Sri-Lanka, Mai 2018
Brav lassen wir unsere Schuhe vor dem Tempel stehen.
Bereits die Fassade ist ein Flash aus Farben und Formen, bunt und üppig, eine Mischung aus Kunst, der ein wenig ins Kitschige abdriftet. Der gesamte Tempel mit seinem in den Himmel ragendem Dach ist ein einziges Werk voller Figuren von Gottheiten und Szenen aus Legenden, die sich um sie ranken. Es ist der Muthumariamman-Tempel in Matale.
Drinnen verstärkt sich dieser Eindruck noch. Bunt wie eine Märchenwelt erscheint der Tempel, bunt wie „Avatar“ oder wie ein schöner LSD-Trip. Den Besucher umfängt der Geruch von Räucherstäbchen. Göttergestalten schmücken die Wände und die Altarräume, doch trotz der prachtvollen Ausgestaltung erweckt der Tempel durch seine Geräumigkeit und dank der Tatsache, dass nur die Wände und die Decken bunt bemalt sind, jedoch so gut wie nichts auf dem Boden herumsteht, den leichten Eindruck einer Halle. Die Decke ist wie ein regenbogenbunter Traum und viele kleine Schreine stehen entlang der Wände. Ganze Hindu-Familien kommen zu den Schreinen, opfern ihrer ausgewählten Gottheit und flüstern ihr Wünsche ins Ohr. Auch Geldspenden sind gerne gesehen.
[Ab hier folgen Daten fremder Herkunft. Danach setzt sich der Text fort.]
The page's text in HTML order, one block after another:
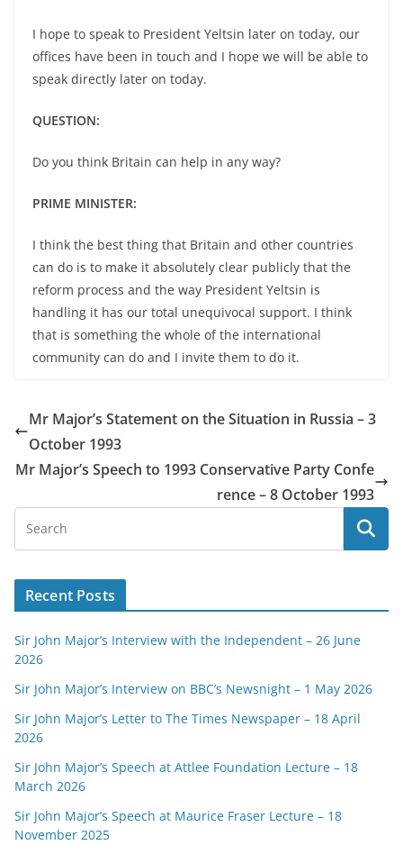
I hope to speak to President Yeltsin later on today, our
offices have been in touch and I hope we will be able to
speak directly later on today.
QUESTION:
Do you think Britain can help in any way?
PRIME MINISTER:
I think the best thing that Britain and other countries
can do is to make it absolutely clear publicly that the
reform process and the way President Yeltsin is
handling it has our total unequivocal support. I think
that is something the whole of the international
community can do and I invite them to do it.
Mr Major’s Statement on the Situation in Russia – 3
October 1993
Mr Major’s Speech to 1993 Conservative Party Confe
rence – 8 October 1993
Recent Posts
Sir John Major’s Interview with the Independent – 26 June
2026
Sir John Major’s Interview on BBC’s Newsnight – 1 May 2026
Sir John Major’s Letter to The Times Newspaper – 18 April
2026
Sir John Major’s Speech at Attlee Foundation Lecture – 18
March 2026
Sir John Major’s Speech at Maurice Fraser Lecture – 18
November 2025
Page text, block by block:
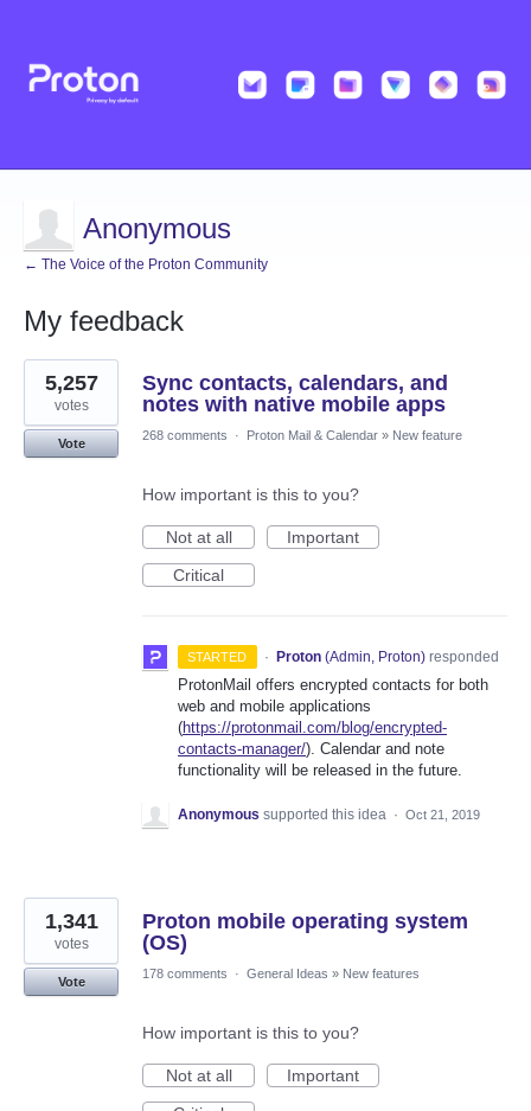
Anonymous
← The Voice of the Proton Community
My feedback
2
results
found
Sync contacts, calendars, and
notes with native mobile apps
5,257
votes
Vote
268 comments · Proton Mail & Calendar » New feature
How important is this to you?
Not at all
Important
Critical
STARTED · Proton (Admin, Proton)responded
ProtonMail offers encrypted contacts for both
web and mobile applications
(https://protonmail.com/blog/encrypted-
contacts-manager/). Calendar and note
functionality will be released in the future.
Anonymous supported this idea · Oct 21, 2019
Proton mobile operating system
(OS)
1,341
votes
Vote
178 comments · General Ideas » New features
How important is this to you?
Not at all
Important

Stefan und ich wandern währenddessen im Tempel umher und lassen uns von all den bunten Farben, Bildern, Klängen und Gerüchen flashen.
Dann erklingt ganz laut eine Glocke, ein Priester führt vor dem Ganesha-Schrein eine kleine Prozession an. Ein kleiner Junge zieht an der Schnur und läutet die Glocke, die fast so groß ist wie er selbst und sieht dabei unheimlich stolz aus. Die Prozession läuft an uns vorbei und bewegt sich von Schrein zu Schrein. Wir indessen stellen uns in die Ecke, um keinen der Menschen zu stören, und beobachten das Geschehen.
Nach der Zeremonie wird frisch aufgeschnittenes Obst an die Menschen verteilt. Eine Familie läuft langsam an mir vorbei; die jüngere der beiden Schwestern schaut mich immer wieder neugierig an. Ich lächle und sie lächelt, das wiederholt sich jedes Mal, wenn wir uns anschauen. Ich sehe, wie sie aufgeregt etwas zu ihrer Mutter sagt, einer grauhaarigen, älteren Frau. Irgendwann, Stefan und ich wenden uns schon zum Gehen, kommt die ältere der beiden mit einer Obstschale auf uns zu, und wir sind gerührt, gehören wir doch so gar nicht zu der betenden Gemeinde hier drinnen dazu.
Draußen vor dem Tempel suchen wir unsere Schuhe. Die hat sich ein Tempelmitarbeiter unter die Fittiche gekrallt und zur Aufbewahrung auf ein Wägelchen gelegt: nun ist für diese Dienstleistung ein Trinkgeld fällig. Und während die restliche, nicht touristische Gemeinde seelenruhig in ihre umherstehenden Treter schlüpft, kramen wir im Geldbeutel nach kleinen Scheinen.